● Exercise instructions: Repeat the data that follows, word for word, without the images.

● Information:
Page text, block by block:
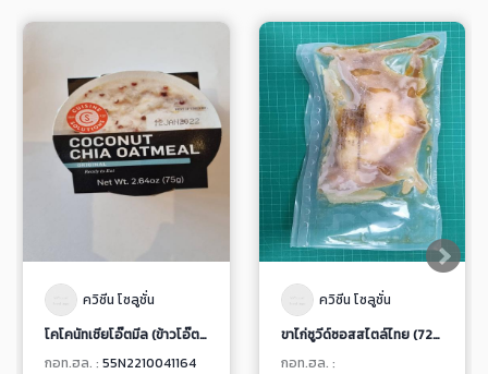
ควิซีน โซลูชั่น
โคโคนัทเชียโอ๊ตมีล (ข้าวโอ๊ตผสมเมล็ดเจียในน้ำกะทิ)
กอท.ฮล. : 55N2210041164
ควิซีน โซลูชั่น
ขาไก่ซูวีด์ซอสสไตล์ไทย (7205)
กอท.ฮล. :
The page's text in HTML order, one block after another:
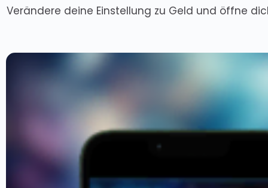
Verändere deine Einstellung zu Geld und öffne
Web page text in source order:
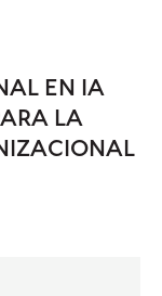
EN IA
LA
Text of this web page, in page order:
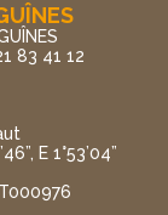
83 41 12
E 1°53’04”
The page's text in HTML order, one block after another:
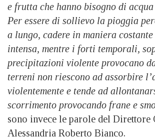
e frutta che hanno bisogno di
Per essere di sollievo la pioggia
a lungo, cadere in maniera
intensa, mentre i forti temporali,
precipitazioni violente provocano
terreni non riescono ad assorbire
violentemente e tende ad
scorrimento provocando frane e
sono invece le parole del Direttore
Alessandria Roberto Bianco.
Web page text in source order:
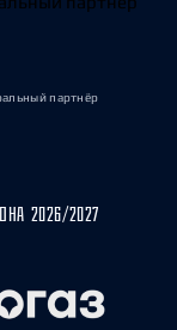
партнёр
2026/2027
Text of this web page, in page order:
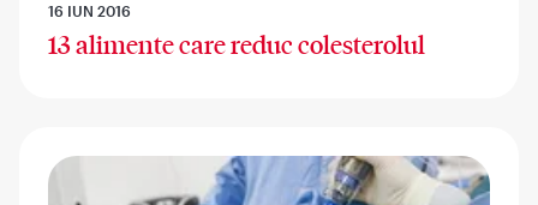
16 IUN 2016
13 alimente care reduc colesterolul
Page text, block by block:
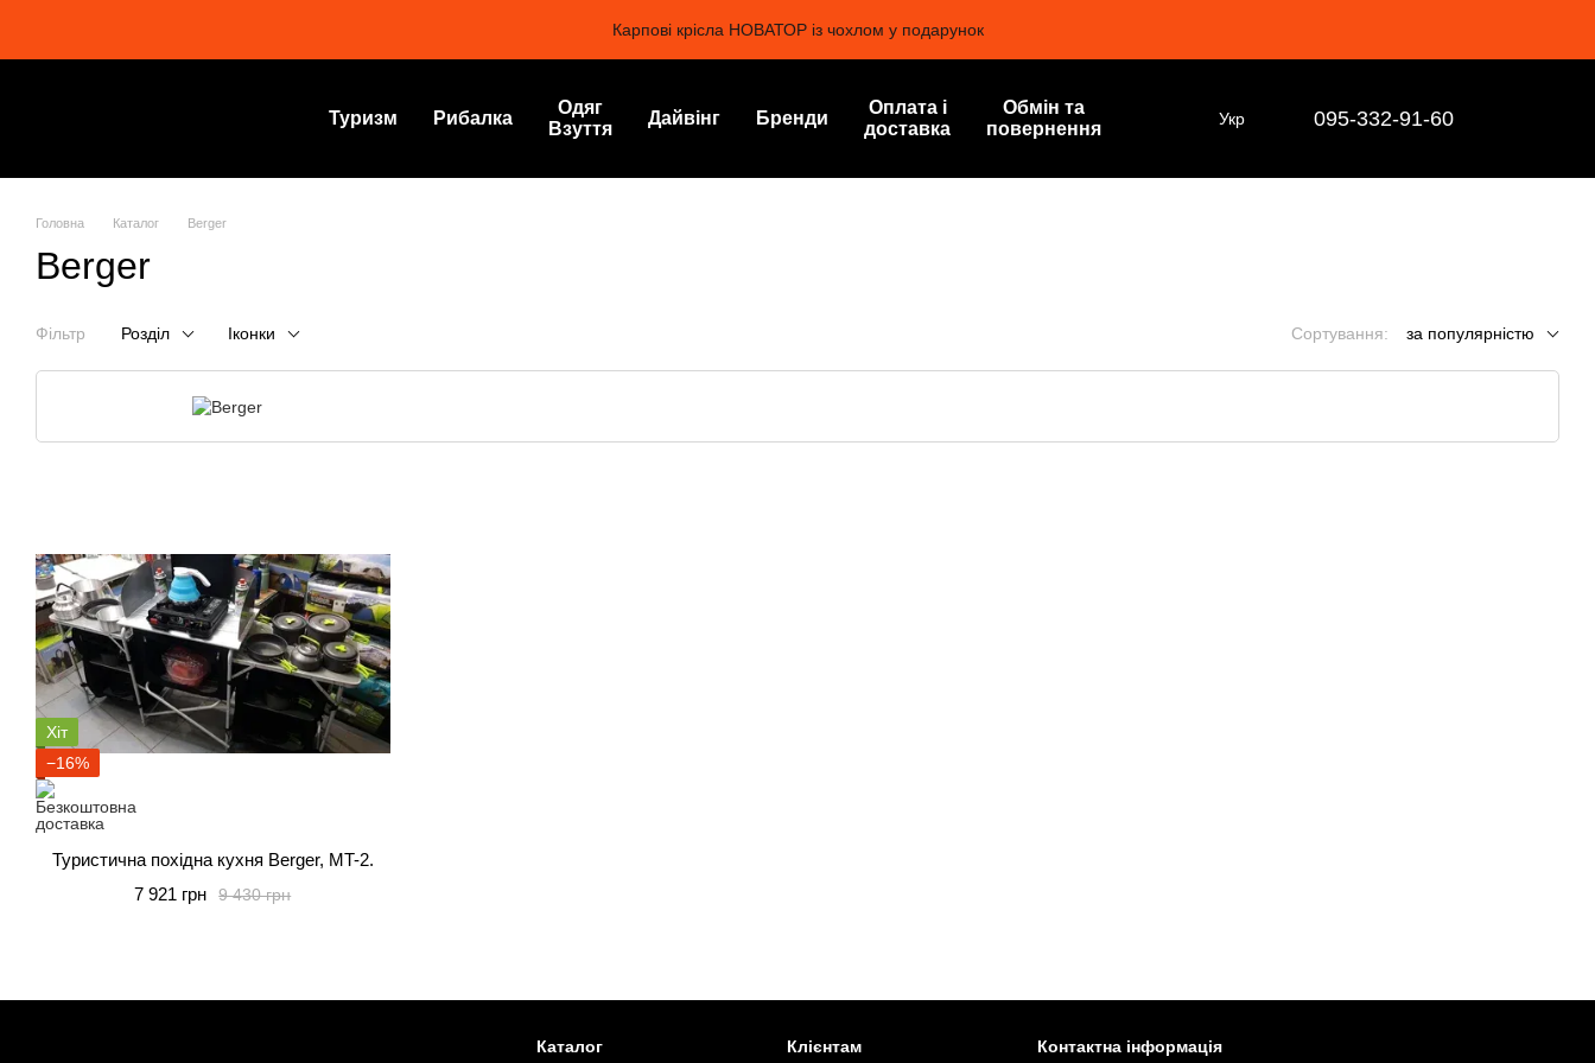
Карпові крісла НОВАТОР із чохлом у подарунок
Туризм Рибалка
Одяг
Взуття
Дайвінг Бренди
Оплата і
доставка
Обмін та
повернення
Укр 095-332-91-60
Головна Каталог Berger
Berger
Фільтр Розділ Іконки Сортування: за популярністю
Хіт
−16%
Туристична похідна кухня Berger, MT-2.
9 430 грн
7 921 грн
Каталог Клієнтам Контактна інформація
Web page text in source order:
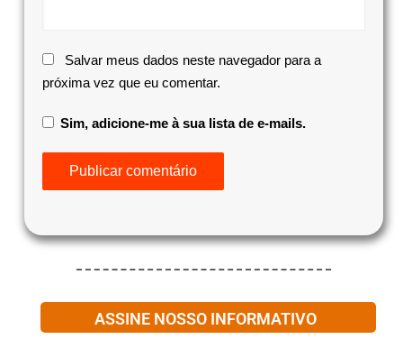
Salvar meus dados neste navegador para a
próxima vez que eu comentar.
Sim, adicione-me à sua lista de e-mails.
ASSINE NOSSO INFORMATIVO
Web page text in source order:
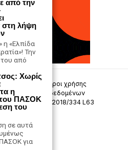
Απορρήτου
Όροι χρήσης
προσωπικών δεδομένων
-σύσταση (ΕΕ) 2018/334 L63
242033
από την
στη λήψη
η «Ελπίδα
Την
από
Χωρίς
η
ΠΑΣΟΚ
του
σε αυτά
για
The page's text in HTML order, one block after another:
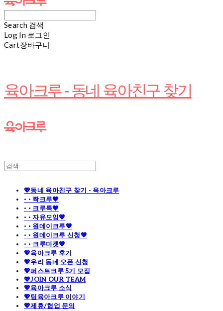
Search 검색
Log In 로그인
Cart장바구니
육아크루 - 동네 육아친구 찾기
💖동네 육아친구 찾기 - 육아크루
· · 짝크루🧡
· · 크루톡🧡
· · 자유모임🧡
· · 원데이크루🧡
· · 원데이크루 신청🧡
· · 크루마켓🧡
💖육아크루 후기
💖우리 동네 오픈 신청
💖퍼스트크루 5기 모집
💖JOIN OUR TEAM
💖육아크루 소식
💖팀육아크루 이야기
💖제휴/협업 문의
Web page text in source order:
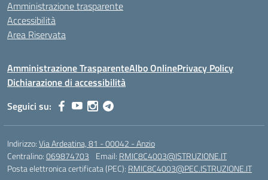
Amministrazione trasparente
Accessibilità
Area Riservata
Amministrazione TrasparenteAlbo OnlinePrivacy Policy
Dichiarazione di accessibilità
Seguici su:
Indirizzo:Via Ardeatina, 81 - 00042 - Anzio
Centralino:069874703 Email: RMIC8C4003@ISTRUZIONE.IT
Posta elettronica certificata (PEC): RMIC8C4003@PEC.ISTRUZIONE.IT
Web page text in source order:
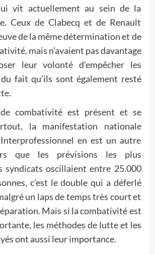
vit actuellement au sein de la
Ceux de Clabecq et de Renault
de la même détermination et de
mais n’avaient pas davantage
leur volonté d’empêcher les
fait qu’ils sont également resté
combativité est présent et se
la manifestation nationale
Interprofessionnel en est un autre
que les prévisions les plus
syndicats oscillaient entre 25.000
c’est le double qui a déferlé
un laps de temps très court et
Mais si la combativité est
les méthodes de lutte et les
ont aussi leur importance.
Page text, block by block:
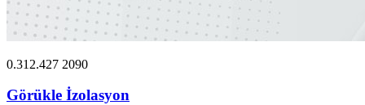
0.312.427 2090
Görükle İzolasyon
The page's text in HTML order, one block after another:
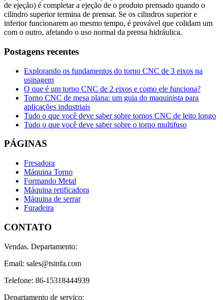
de ejeção) é completar a ejeção de o produto prensado quando o
cilindro superior termina de prensar. Se os cilindros superior e
inferior funcionarem ao mesmo tempo, é provável que colidam um
com o outro, afetando o uso normal da prensa hidráulica.
Postagens recentes
Explorando os fundamentos do torno CNC de 3 eixos na
usinagem
O que é um torno CNC de 2 eixos e como ele funciona?
Torno CNC de mesa plana: um guia do maquinista para
aplicações industriais
Tudo o que você deve saber sobre tornos CNC de leito longo
Tudo o que você deve saber sobre o torno multifuso
PÁGINAS
Fresadora
Máquina Torno
Formando Metal
Máquina retificadora
Máquina de serrar
Furadeira
CONTATO
Vendas. Departamento:
Email: sales@tsinfa.com
Telefone: 86-15318444939
Departamento de serviço:
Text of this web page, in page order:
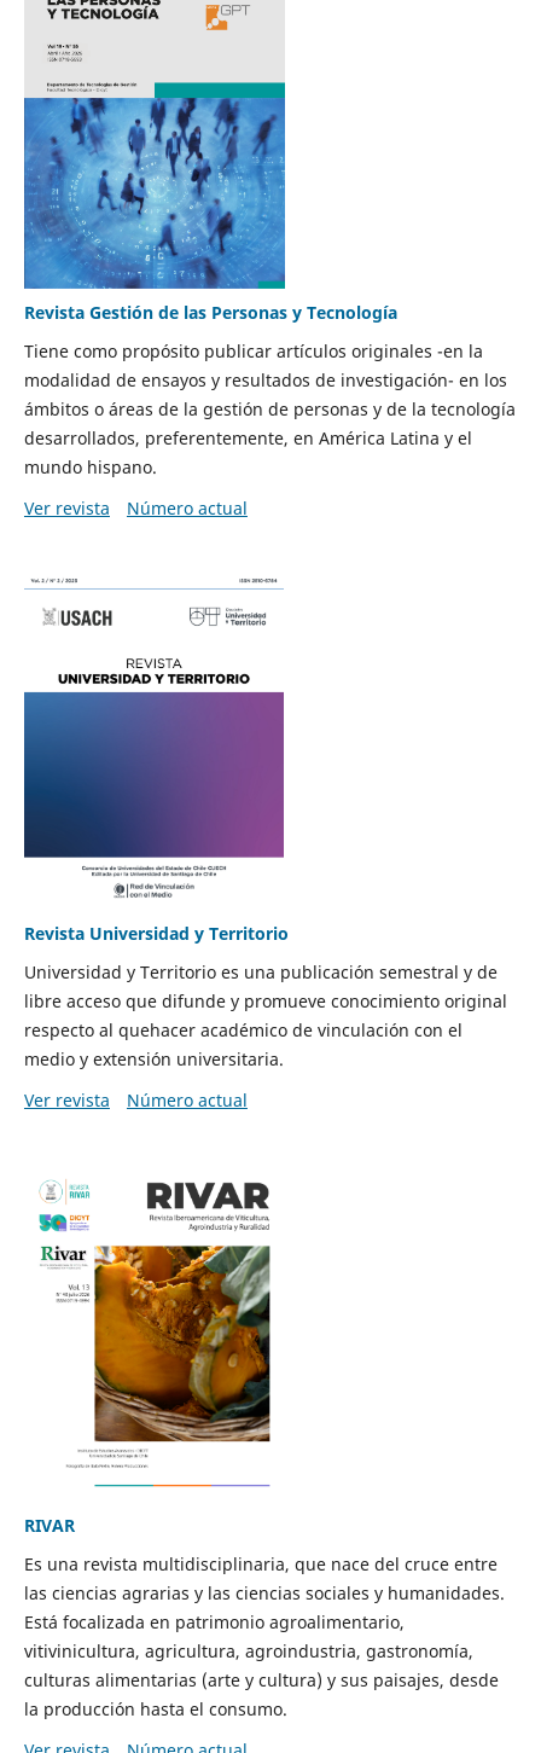
Revista Gestión de las Personas y Tecnología
Tiene como propósito publicar artículos originales -en la
modalidad de ensayos y resultados de investigación- en los
ámbitos o áreas de la gestión de personas y de la tecnología
desarrollados, preferentemente, en América Latina y el
mundo hispano.
Ver revista
Número actual
Revista Universidad y Territorio
Universidad y Territorio es una publicación semestral y de
libre acceso que difunde y promueve conocimiento original
respecto al quehacer académico de vinculación con el
medio y extensión universitaria.
Ver revista
Número actual
RIVAR
Es una revista multidisciplinaria, que nace del cruce entre
las ciencias agrarias y las ciencias sociales y humanidades.
Está focalizada en patrimonio agroalimentario,
vitivinicultura, agricultura, agroindustria, gastronomía,
culturas alimentarias (arte y cultura) y sus paisajes, desde
la producción hasta el consumo.
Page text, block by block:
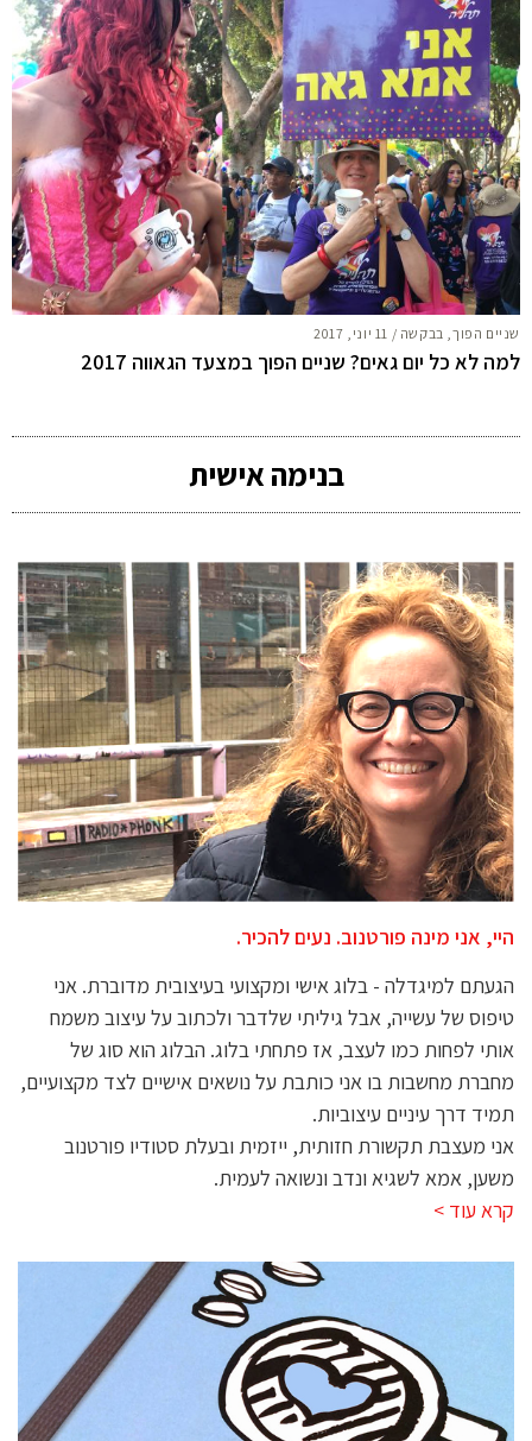
שניים הפוך, בבקשה / 11 יוני, 2017
למה לא כל יום גאים? שניים הפוך במצעד הגאווה 2017
בנימה אישית
היי, אני מינה פורטנוב. נעים להכיר.
הגעתם למיגדלה - בלוג אישי ומקצועי בעיצובית מדוברת. אני
טיפוס של עשייה, אבל גיליתי שלדבר ולכתוב על עיצוב משמח
אותי לפחות כמו לעצב, אז פתחתי בלוג. הבלוג הוא סוג של
מחברת מחשבות בו אני כותבת על נושאים אישיים לצד מקצועיים,
תמיד דרך עיניים עיצוביות.
אני מעצבת תקשורת חזותית, ייזמית ובעלת סטודיו פורטנוב
משען, אמא לשגיא ונדב ונשואה לעמית.
קרא עוד >
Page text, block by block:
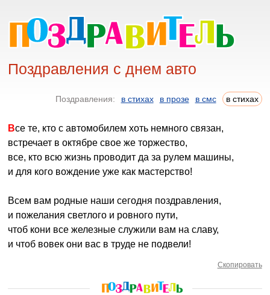
Поздравления с днем авто
Поздравления: в стихах в прозе в смс в стихах
Все те, кто с автомобилем хоть немного связан,
встречает в октябре свое же торжество,
все, кто всю жизнь проводит да за рулем машины,
и для кого вождение уже как мастерство!
Всем вам родные наши сегодня поздравления,
и пожелания светлого и ровного пути,
чтоб кони все железные служили вам на славу,
и чтоб вовек они вас в труде не подвели!
Скопировать
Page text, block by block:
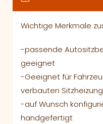
Wichtige Merkmale
-passende
geeignet
-Geeignet für
verbauten Sitzheizung
-auf Wunsch
handgefertigt
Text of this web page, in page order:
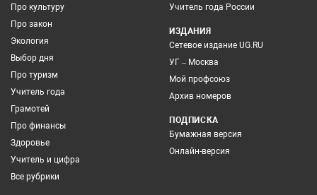
Про культуру
Про закон
Экология
Выбор дня
Про туризм
Учитель года
Грамотей
Про финансы
Здоровье
Учитель и цифра
Все рубрики
Учитель года России
ИЗДАНИЯ
Сетевое издание UG.RU
УГ – Москва
Мой профсоюз
Архив номеров
ПОДПИСКА
Бумажная версия
Онлайн-версия
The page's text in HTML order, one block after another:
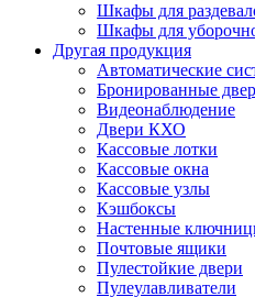
Шкафы для
Шкафы для
Другая продукция
Автоматические
Бронированные
Видеонаблюдение
Двери КХО
Кассовые лотки
Кассовые окна
Кассовые узлы
Кэшбоксы
Настенные
Почтовые ящики
Пулестойкие двери
Пулеулавливатели
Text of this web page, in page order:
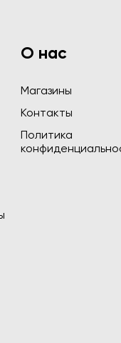
О нас
Магазины
Контакты
Политика

● Result of the task:
Page text, block by block:
ควิซีน โซลูชั่น
โคโคนัทเชียโอ๊ตมีล (ข้าวโอ๊ตผสมเมล็ดเจียในน้ำกะทิ)
กอท.ฮล. : 55N2210041164
ควิซีน โซลูชั่น
ขาไก่ซูวีด์ซอสสไตล์ไทย (7205)
กอท.ฮล. :
The page's text in HTML order, one block after another:
Verändere deine Einstellung zu Geld und öffne
Web page text in source order:
EN IA
LA
Text of this web page, in page order:
83 41 12
E 1°53’04”
The page's text in HTML order, one block after another:
e frutta che hanno bisogno di
Per essere di sollievo la pioggia
a lungo, cadere in maniera
intensa, mentre i forti temporali,
precipitazioni violente provocano
terreni non riescono ad assorbire
violentemente e tende ad
scorrimento provocando frane e
sono invece le parole del Direttore
Alessandria Roberto Bianco.
Web page text in source order:
партнёр
2026/2027
Text of this web page, in page order:
16 IUN 2016
13 alimente care reduc colesterolul
Page text, block by block:
Карпові крісла НОВАТОР із чохлом у подарунок
Туризм Рибалка
Одяг
Взуття
Дайвінг Бренди
Оплата і
доставка
Обмін та
повернення
Укр 095-332-91-60
Головна Каталог Berger
Berger
Фільтр Розділ Іконки Сортування: за популярністю
Хіт
−16%
Туристична похідна кухня Berger, MT-2.
9 430 грн
7 921 грн
Каталог Клієнтам Контактна інформація
Web page text in source order:
Salvar meus dados neste navegador para a
próxima vez que eu comentar.
Sim, adicione-me à sua lista de e-mails.
ASSINE NOSSO INFORMATIVO
Web page text in source order:
Απορρήτου
Όροι χρήσης
προσωπικών δεδομένων
-σύσταση (ΕΕ) 2018/334 L63
242033
από την
στη λήψη
η «Ελπίδα
Την
από
Χωρίς
η
ΠΑΣΟΚ
του
σε αυτά
για
The page's text in HTML order, one block after another:
Search 검색
Log In 로그인
Cart장바구니
육아크루 - 동네 육아친구 찾기
💖동네 육아친구 찾기 - 육아크루
· · 짝크루🧡
· · 크루톡🧡
· · 자유모임🧡
· · 원데이크루🧡
· · 원데이크루 신청🧡
· · 크루마켓🧡
💖육아크루 후기
💖우리 동네 오픈 신청
💖퍼스트크루 5기 모집
💖JOIN OUR TEAM
💖육아크루 소식
💖팀육아크루 이야기
💖제휴/협업 문의
Web page text in source order:
Amministrazione trasparente
Accessibilità
Area Riservata
Amministrazione TrasparenteAlbo OnlinePrivacy Policy
Dichiarazione di accessibilità
Seguici su:
Indirizzo:Via Ardeatina, 81 - 00042 - Anzio
Centralino:069874703 Email: RMIC8C4003@ISTRUZIONE.IT
Posta elettronica certificata (PEC): RMIC8C4003@PEC.ISTRUZIONE.IT
Web page text in source order:
vit actuellement au sein de la
Ceux de Clabecq et de Renault
de la même détermination et de
mais n’avaient pas davantage
leur volonté d’empêcher les
fait qu’ils sont également resté
combativité est présent et se
la manifestation nationale
Interprofessionnel en est un autre
que les prévisions les plus
syndicats oscillaient entre 25.000
c’est le double qui a déferlé
un laps de temps très court et
Mais si la combativité est
les méthodes de lutte et les
ont aussi leur importance.
Page text, block by block:
0.312.427 2090
Görükle İzolasyon
The page's text in HTML order, one block after another:
de ejeção) é completar a ejeção de o produto prensado quando o
cilindro superior termina de prensar. Se os cilindros superior e
inferior funcionarem ao mesmo tempo, é provável que colidam um
com o outro, afetando o uso normal da prensa hidráulica.
Postagens recentes
Explorando os fundamentos do torno CNC de 3 eixos na
usinagem
O que é um torno CNC de 2 eixos e como ele funciona?
Torno CNC de mesa plana: um guia do maquinista para
aplicações industriais
Tudo o que você deve saber sobre tornos CNC de leito longo
Tudo o que você deve saber sobre o torno multifuso
PÁGINAS
Fresadora
Máquina Torno
Formando Metal
Máquina retificadora
Máquina de serrar
Furadeira
CONTATO
Vendas. Departamento:
Email: sales@tsinfa.com
Telefone: 86-15318444939
Departamento de serviço:
Text of this web page, in page order:
Revista Gestión de las Personas y Tecnología
Tiene como propósito publicar artículos originales -en la
modalidad de ensayos y resultados de investigación- en los
ámbitos o áreas de la gestión de personas y de la tecnología
desarrollados, preferentemente, en América Latina y el
mundo hispano.
Ver revista
Número actual
Revista Universidad y Territorio
Universidad y Territorio es una publicación semestral y de
libre acceso que difunde y promueve conocimiento original
respecto al quehacer académico de vinculación con el
medio y extensión universitaria.
Ver revista
Número actual
RIVAR
Es una revista multidisciplinaria, que nace del cruce entre
las ciencias agrarias y las ciencias sociales y humanidades.
Está focalizada en patrimonio agroalimentario,
vitivinicultura, agricultura, agroindustria, gastronomía,
culturas alimentarias (arte y cultura) y sus paisajes, desde
la producción hasta el consumo.
Page text, block by block:
שניים הפוך, בבקשה / 11 יוני, 2017
למה לא כל יום גאים? שניים הפוך במצעד הגאווה 2017
בנימה אישית
היי, אני מינה פורטנוב. נעים להכיר.
הגעתם למיגדלה - בלוג אישי ומקצועי בעיצובית מדוברת. אני
טיפוס של עשייה, אבל גיליתי שלדבר ולכתוב על עיצוב משמח
אותי לפחות כמו לעצב, אז פתחתי בלוג. הבלוג הוא סוג של
מחברת מחשבות בו אני כותבת על נושאים אישיים לצד מקצועיים,
תמיד דרך עיניים עיצוביות.
אני מעצבת תקשורת חזותית, ייזמית ובעלת סטודיו פורטנוב
משען, אמא לשגיא ונדב ונשואה לעמית.
קרא עוד >
Page text, block by block:
Поздравления с днем авто
Поздравления: в стихах в прозе в смс в стихах
Все те, кто с автомобилем хоть немного связан,
встречает в октябре свое же торжество,
все, кто всю жизнь проводит да за рулем машины,
и для кого вождение уже как мастерство!
Всем вам родные наши сегодня поздравления,
и пожелания светлого и ровного пути,
чтоб кони все железные служили вам на славу,
и чтоб вовек они вас в труде не подвели!
Скопировать
Page text, block by block:
Wichtige Merkmale
-passende
geeignet
-Geeignet für
verbauten Sitzheizung
-auf Wunsch
handgefertigt
Text of this web page, in page order:
Про культуру
Про закон
Экология
Выбор дня
Про туризм
Учитель года
Грамотей
Про финансы
Здоровье
Учитель и цифра
Все рубрики
Учитель года России
ИЗДАНИЯ
Сетевое издание UG.RU
УГ – Москва
Мой профсоюз
Архив номеров
ПОДПИСКА
Бумажная версия
Онлайн-версия
The page's text in HTML order, one block after another:
Шкафы для
Шкафы для
Другая продукция
Автоматические
Бронированные
Видеонаблюдение
Двери КХО
Кассовые лотки
Кассовые окна
Кассовые узлы
Кэшбоксы
Настенные
Почтовые ящики
Пулестойкие двери
Пулеулавливатели
Text of this web page, in page order:
О нас
Магазины
Контакты
Политика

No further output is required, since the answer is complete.